Nihmie 57 days ago [-]

To be pedantic about this complexity estimate for the 4 x 4 case, both of them reduce to a O(1). If N == 4, it's a constant, so we have O(4^2.778) == O(4^2.8074) == O(1).

Talking about scaling for a problem that has no scaling factor is a bit odd.

est31 57 days ago [-]

Yeah the paper uses O notation for complexity, but never when N is constant. For constant N and M, the paper uses the number of scalar multiplication operations performed as complexity measure. According to Figure 3, their algorithm has decreased the best known value from 49 to 47 for 4x4 matrices, and from 98 to 96 for 5x5 matrices (as well as some further state of the art improvements).

vlovich123 57 days ago [-]

If you have to process many such matrices, you’re not at O(1). I would imagine that’s what the O is referring to in this case.

cochne 57 days ago [-]

If you look at it that way then any algorithm is just o(n) where n is the number of matrices. O does not care about constant factors

This is for matrix multiplication where elements are themselves 4x4 matrices. So yes, indeed this is about multiplying many many 4x4 matrices where N is the size of the outer matrix.

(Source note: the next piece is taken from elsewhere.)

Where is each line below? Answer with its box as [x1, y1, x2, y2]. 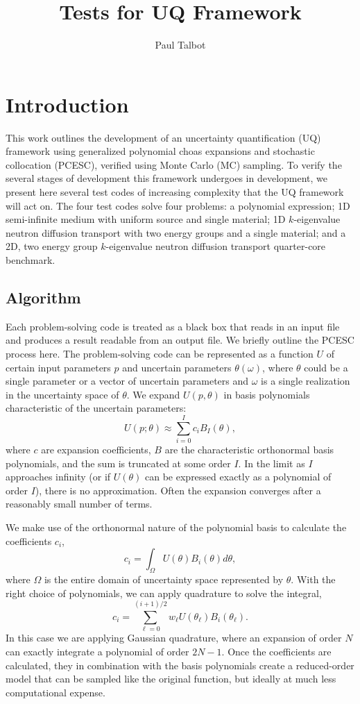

throwawaymaths 57 days ago [-]

To be pedantic, paper is very clear that O is calculated after decomposing arbitrarily large matrices to 4x4s.

skybrian 57 days ago [-]

Isn’t multiplying two 4x4 matrices a finite problem? What does big O complexity mean in that case?

adgjlsfhk1 57 days ago [-]

any fixed size multiplication algorithm has a corresponding general algorithm where you recursively divide a matrix into blocks and treat each block as an element. for any nxn algorithm that takes k multiplications, this yields a general algorithm with runtime n^log_n(k)

Rioghasarig 57 days ago [-]

My understanding of this situation is that they found a way to multiply 4x4 matrices that requires fewer multiplications than Strassen's . This implies that that can generalize to a way to multiply n x n matrices with a better theoretical complexity than Strassen's algorithm.

dgacmu 57 days ago [-]

In Z_2 - modular matrix multiplication, not conventional matrix multiplication. And in this case, modular over what I assume is GF(2), i.e., single bits.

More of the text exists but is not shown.